■ **Material provided**
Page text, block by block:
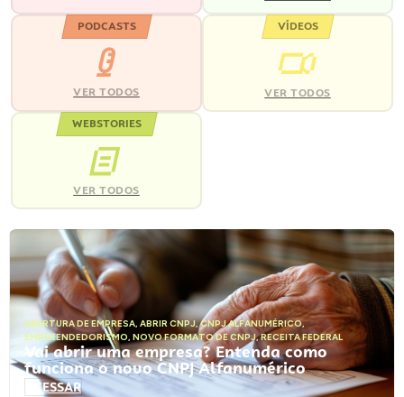
PODCASTS
VER TODOS
VÍDEOS
VER TODOS
WEBSTORIES
VER TODOS
ABERTURA DE EMPRESA, ABRIR CNPJ,CNPJ ALFANUMÉRICO,
EMPREENDEDORISMO, NOVO FORMATO DE CNPJ,RECEITA FEDERAL
Vai abrir uma empresa? Entenda como
funciona o novo CNPJ Alfanumérico
ACESSAR
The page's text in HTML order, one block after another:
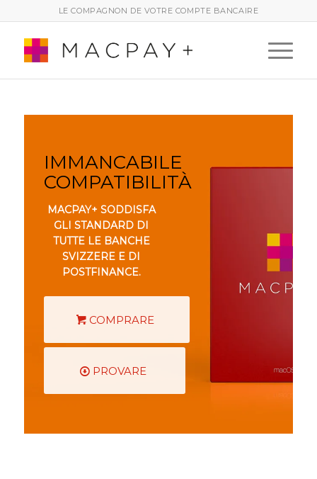
LE COMPAGNON DE VOTRE COMPTE BANCAIRE
IMMANCABILE
COMPATIBILITÀ
MACPAY+ SODDISFA
GLI STANDARD DI
TUTTE LE BANCHE
SVIZZERE E DI
POSTFINANCE.
COMPRARE
PROVARE
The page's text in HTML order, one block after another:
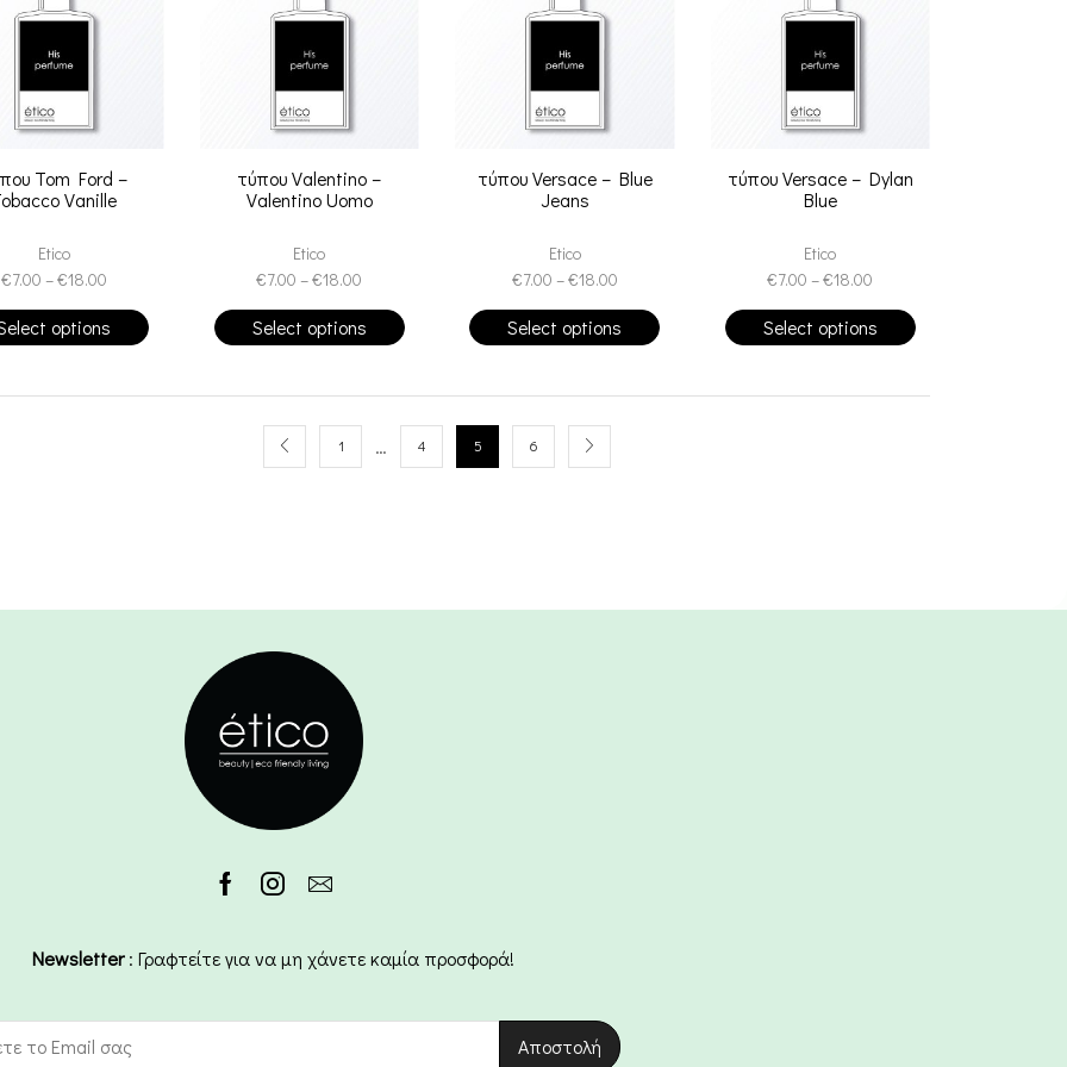
Tom Ford –
Vanille
Etico
€7.00 –€18.00
options
τύπου Valentino –
Valentino Uomo
Etico
€7.00 –€18.00
Select options
τύπου Versace – Blue
Jeans
Etico
€7.00 –€18.00
Select options
τύπου Versace – Dylan
Blue
Etico
€7.00 –€18.00
Select options
1 … 4 5 6
Newsletter: Γραφτείτε για να μη χάνετε καμία προσφορά!
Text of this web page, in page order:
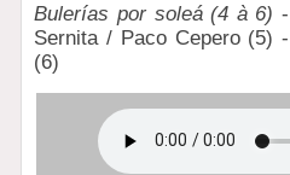
Bulerías por soleá (4 à 6)
Sernita / Paco Cepero (5)
(6)
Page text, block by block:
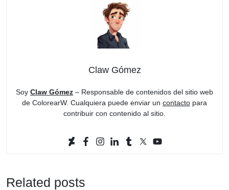
Claw Gómez
Soy Claw Gómez – Responsable de contenidos del sitio web
de ColorearW. Cualquiera puede enviar un contacto para
contribuir con contenido al sitio.
Related posts
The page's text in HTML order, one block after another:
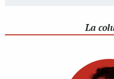
La
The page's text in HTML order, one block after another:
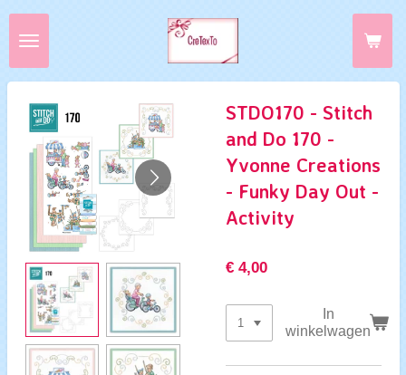
Ga
direct
de
hoofdinhoud
STDO170 - Stitch
and Do 170 -
Yvonne Creations
- Funky Day Out -
Activity
€ 4,00
In
winkelwagen
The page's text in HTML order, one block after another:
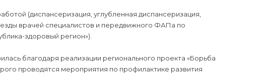
(диспансеризация, углубленная диспансеризация,
врачей специалистов и передвижного ФАПа по
здоровый регион»).
благодаря реализации регионального проекта «Борьба
проводятся мероприятия по профилактике развития
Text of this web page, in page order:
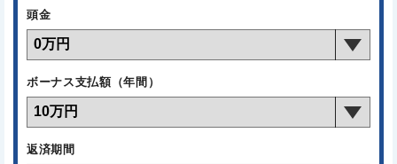
頭金
ボーナス支払額（年間）
返済期間
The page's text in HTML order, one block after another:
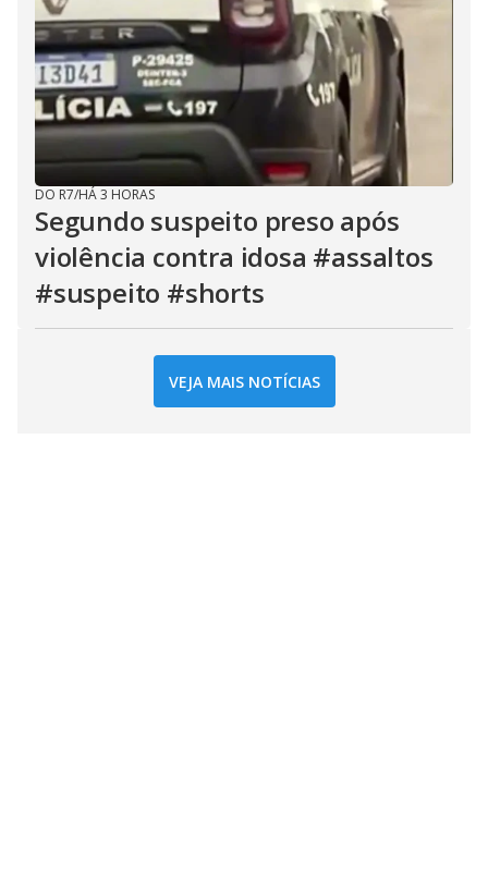
DO R7/HÁ 3 HORAS
Segundo suspeito preso após
violência contra idosa #assaltos
#suspeito #shorts
VEJA MAIS NOTÍCIAS
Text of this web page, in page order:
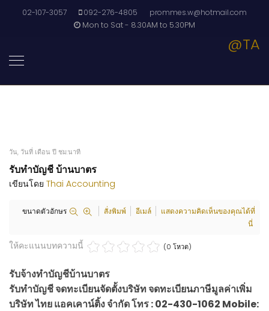
02-107-3057 092-276-4805
prommes.w@hotmail.com
Mon to Sat - 8.30AM to 5.30PM
@TA
วัน, วันที่ เดือน ปี ชม:นาที
รับทำบัญชี บ้านบาตร
เขียนโดย Thai Accounting
ขนาดตัวอักษร สั่งพิมพ์ อีเมล์
แสดงความคิดเห็นของคุณได้ที่
นี่
ให้คะแนนบทความนี้ (0 โหวต)
รับจ้างทำบัญชีบ้านบาตร
รับทำบัญชี จดทะเบียนจัดตั้งบริษัท จดทะเบียนภาษีมูลค่าเพิ่ม
บริษัท ไทย แอคเคาน์ติ้ง จำกัด โทร : 02-430-1062 Mobile:
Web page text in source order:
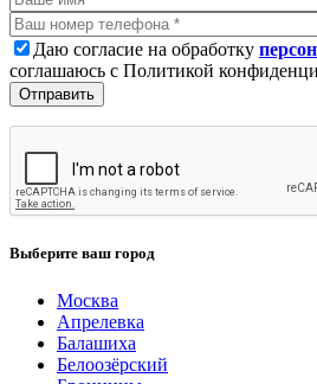
Даю согласие на обработку
соглашаюсь с Политикой
Выберите ваш город
Москва
Апрелевка
Балашиха
Белоозёрский
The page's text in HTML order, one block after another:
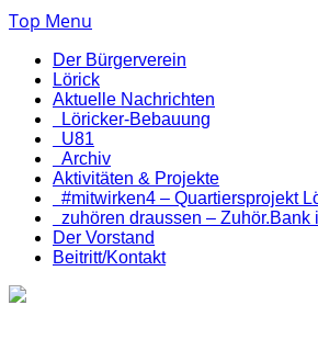
Top Menu
Der Bürgerverein
Lörick
Aktuelle Nachrichten
Löricker-Bebauung
U81
Archiv
Aktivitäten & Projekte
#mitwirken4 – Quartiersprojekt
zuhören draussen – Zuhör.Bank
Der Vorstand
Beitritt/Kontakt
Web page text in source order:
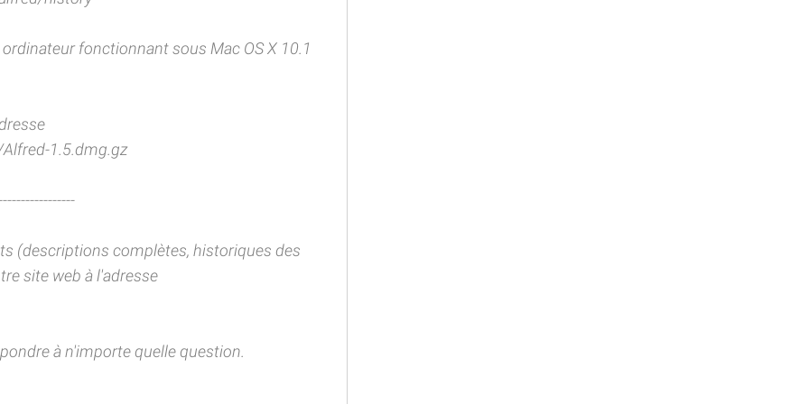
fonctionnant sous Mac OS X 10.1
1.5.dmg.gz
(descriptions complètes, historiques des
site web à l'adresse
à n'importe quelle question.
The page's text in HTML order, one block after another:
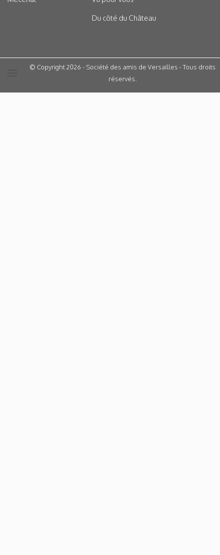
Du côté du Château
© Copyright 2026 - Société des amis de Versailles - Tous droits
réservés.
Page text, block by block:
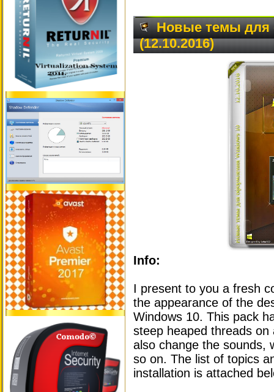
Новые темы для
(12.10.2016)
Info:
I present to you a fresh
the appearance of the
Windows 10. This pack
steep heaped threads
also change the sounds,
so on. The list of topics
installation is attached
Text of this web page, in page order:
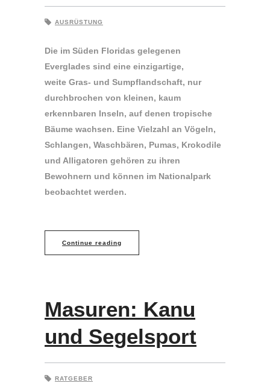
AUSRÜSTUNG
Die im Süden Floridas gelegenen
Everglades sind eine einzigartige,
weite Gras- und Sumpflandschaft, nur
durchbrochen von kleinen, kaum
erkennbaren Inseln, auf denen tropische
Bäume wachsen. Eine Vielzahl an Vögeln,
Schlangen, Waschbären, Pumas, Krokodile
und Alligatoren gehören zu ihren
Bewohnern und können im Nationalpark
beobachtet werden.
Continue reading
Masuren: Kanu
und Segelsport
RATGEBER
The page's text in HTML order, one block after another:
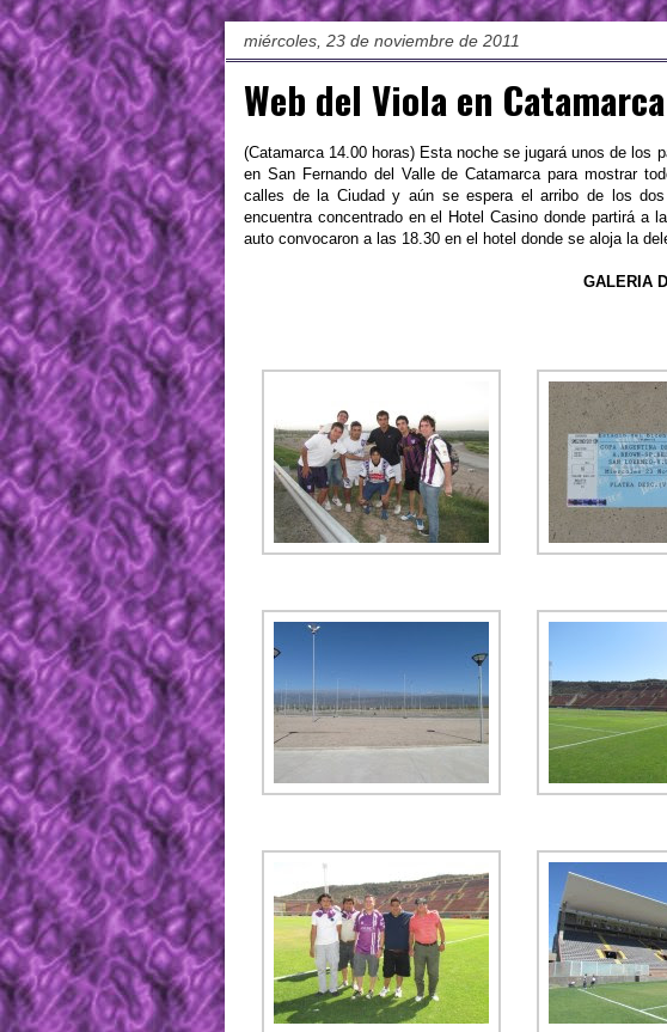
miércoles, 23 de noviembre de 2011
Web del Viola en Catamarca
(Catamarca 14.00 horas) Esta noche se jugará unos de
en San Fernando del Valle de Catamarca para mostrar
calles de la Ciudad y aún se espera el arribo de los
encuentra concentrado en el Hotel Casino donde partirá a
auto convocaron a las 18.30 en el hotel donde se aloja la
GALERIA
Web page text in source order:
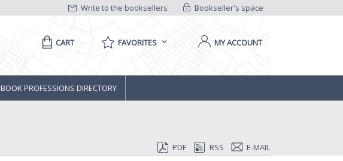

■ **Task**
Drop the images; restate the listing exactly.

■ **Task output**
Page text, block by block:
PODCASTS
VER TODOS
VÍDEOS
VER TODOS
WEBSTORIES
VER TODOS
ABERTURA DE EMPRESA, ABRIR CNPJ,CNPJ ALFANUMÉRICO,
EMPREENDEDORISMO, NOVO FORMATO DE CNPJ,RECEITA FEDERAL
Vai abrir uma empresa? Entenda como
funciona o novo CNPJ Alfanumérico
ACESSAR
The page's text in HTML order, one block after another:
LE COMPAGNON DE VOTRE COMPTE BANCAIRE
IMMANCABILE
COMPATIBILITÀ
MACPAY+ SODDISFA
GLI STANDARD DI
TUTTE LE BANCHE
SVIZZERE E DI
POSTFINANCE.
COMPRARE
PROVARE
The page's text in HTML order, one block after another:
Tom Ford –
Vanille
Etico
€7.00 –€18.00
options
τύπου Valentino –
Valentino Uomo
Etico
€7.00 –€18.00
Select options
τύπου Versace – Blue
Jeans
Etico
€7.00 –€18.00
Select options
τύπου Versace – Dylan
Blue
Etico
€7.00 –€18.00
Select options
1 … 4 5 6
Newsletter: Γραφτείτε για να μη χάνετε καμία προσφορά!
Text of this web page, in page order:
Bulerías por soleá (4 à 6)
Sernita / Paco Cepero (5)
(6)
Page text, block by block:
Claw Gómez
Soy Claw Gómez – Responsable de contenidos del sitio web
de ColorearW. Cualquiera puede enviar un contacto para
contribuir con contenido al sitio.
Related posts
The page's text in HTML order, one block after another:
La
The page's text in HTML order, one block after another:
Ga
direct
de
hoofdinhoud
STDO170 - Stitch
and Do 170 -
Yvonne Creations
- Funky Day Out -
Activity
€ 4,00
In
winkelwagen
The page's text in HTML order, one block after another:
(диспансеризация, углубленная диспансеризация,
врачей специалистов и передвижного ФАПа по
здоровый регион»).
благодаря реализации регионального проекта «Борьба
проводятся мероприятия по профилактике развития
Text of this web page, in page order:
頭金
ボーナス支払額（年間）
返済期間
The page's text in HTML order, one block after another:
DO R7/HÁ 3 HORAS
Segundo suspeito preso após
violência contra idosa #assaltos
#suspeito #shorts
VEJA MAIS NOTÍCIAS
Text of this web page, in page order:
02-107-3057 092-276-4805
prommes.w@hotmail.com
Mon to Sat - 8.30AM to 5.30PM
@TA
วัน, วันที่ เดือน ปี ชม:นาที
รับทำบัญชี บ้านบาตร
เขียนโดย Thai Accounting
ขนาดตัวอักษร สั่งพิมพ์ อีเมล์
แสดงความคิดเห็นของคุณได้ที่
นี่
ให้คะแนนบทความนี้ (0 โหวต)
รับจ้างทำบัญชีบ้านบาตร
รับทำบัญชี จดทะเบียนจัดตั้งบริษัท จดทะเบียนภาษีมูลค่าเพิ่ม
บริษัท ไทย แอคเคาน์ติ้ง จำกัด โทร : 02-430-1062 Mobile:
Web page text in source order:
Даю согласие на обработку
соглашаюсь с Политикой
Выберите ваш город
Москва
Апрелевка
Балашиха
Белоозёрский
The page's text in HTML order, one block after another:
Top Menu
Der Bürgerverein
Lörick
Aktuelle Nachrichten
Löricker-Bebauung
U81
Archiv
Aktivitäten & Projekte
#mitwirken4 – Quartiersprojekt
zuhören draussen – Zuhör.Bank
Der Vorstand
Beitritt/Kontakt
Web page text in source order:
fonctionnant sous Mac OS X 10.1
1.5.dmg.gz
(descriptions complètes, historiques des
site web à l'adresse
à n'importe quelle question.
The page's text in HTML order, one block after another:
Du côté du Château
© Copyright 2026 - Société des amis de Versailles - Tous droits
réservés.
Page text, block by block:
Новые темы для
(12.10.2016)
Info:
I present to you a fresh
the appearance of the
Windows 10. This pack
steep heaped threads
also change the sounds,
so on. The list of topics
installation is attached
Text of this web page, in page order:
AUSRÜSTUNG
Die im Süden Floridas gelegenen
Everglades sind eine einzigartige,
weite Gras- und Sumpflandschaft, nur
durchbrochen von kleinen, kaum
erkennbaren Inseln, auf denen tropische
Bäume wachsen. Eine Vielzahl an Vögeln,
Schlangen, Waschbären, Pumas, Krokodile
und Alligatoren gehören zu ihren
Bewohnern und können im Nationalpark
beobachtet werden.
Continue reading
Masuren: Kanu
und Segelsport
RATGEBER
The page's text in HTML order, one block after another:
miércoles, 23 de noviembre de 2011
Web del Viola en Catamarca
(Catamarca 14.00 horas) Esta noche se jugará unos de
en San Fernando del Valle de Catamarca para mostrar
calles de la Ciudad y aún se espera el arribo de los
encuentra concentrado en el Hotel Casino donde partirá a
auto convocaron a las 18.30 en el hotel donde se aloja la
GALERIA
Web page text in source order:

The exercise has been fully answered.